3.5. Hirshfeld Surface Analysis of the Complex Zn₂₄

Hirshfeld surface analysis [44] is a useful tool for describing the surface characteristics of molecules, and was performed to visualize the different intermolecular interactions in crystal structures by employing 3D molecular surface contours. Figure 9 displays the findings of the Zn₂₄ Hirshfeld surface study. The middle shape index ranges from −1.000 to 1.000 Å, whereas the range of the d_norm surface on the left is −1.238 to 1.570 Å. The range of the curvature curvedness was −4.000 to 0.400 Å. In Figure 9, the d_norm surface map of Zn₂₄ is colored from light to dark red spots to represent the interaction force of the complex Zn₂₄ from weak to strong.

One useful supplement for Hirshfeld surface analysis is the 2-D fingerprint plot [45]. It quantitatively analyses the nature and type of intermolecular interaction between the molecules inside the crystals. The fingerprint plots can be decomposed to highlight particularly close contacts between the elements (Figure 10). The H···H interaction is one of the most significant contacts for the Zn₂₄ complex.

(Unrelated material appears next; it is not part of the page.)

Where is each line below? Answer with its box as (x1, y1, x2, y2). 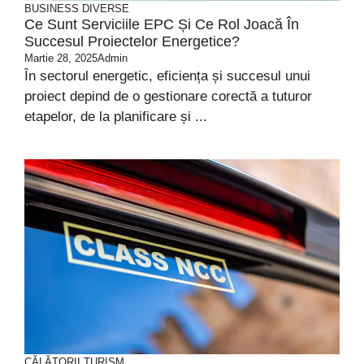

The main intermolecular interaction of Zn₂₄ is H···H contact, which is reflected in the middle of the scattered points of the 2-D fingerprint plots (the percentage of H···H contacts of Zn₂₄ is 40.4%). Another main intermolecular interaction of Zn₂₄ is O···H interaction, which is represented by double spikes in the bottom left (acceptor and donor) region of the fingerprint plots. Accordingly, we can infer that there are significant N-H···O hydrogen bonds (Table S3) observed in Zn₂₄ (the percentage of O···H contacts of Zn₂₄ is 22.4%). Also, the N···H contacts play important roles for Zn₂₄. The percentage of N···H contacts of Zn₂₄ is 10.0%. In addition to those above, the presence of C···H, C···O, and N···O contacts were also observed. These three forces accounted for 4.0%, 1.4% and 1.3% of the total Hirshfeld surface force, respectively.

4. Conclusions

A supracluster zinc, Zn_24, and a zinc supracluster 1D chain, 1-D⊂Zn_24, were synthesized through regulatory solvothermal reactions. In an ethanol solution, Zn₂₄ was synthesized at 353 K using a solvothermal method, whereas 1-D⊂Zn₂₄ was formed when a mixed solution (2 mL acetonitrile + 8 mL ethanol) was used at 343 K using a micro bottle. The Zn₂₄ supracluster can be used to selectively detect Ce³⁺ with excellent efficiency (LOD = 8.51 × 10⁻⁷ mol/L), and can be used as a potential sensor for their detection. In addition, the Zn₂₄ supracluster can detect wavelengths between 302 and 332 nm, using the intensity of emitted light. Thus, the Zn₂₄ supracluster can potentially be used as a spectral detection material to prepare optical wave detectors.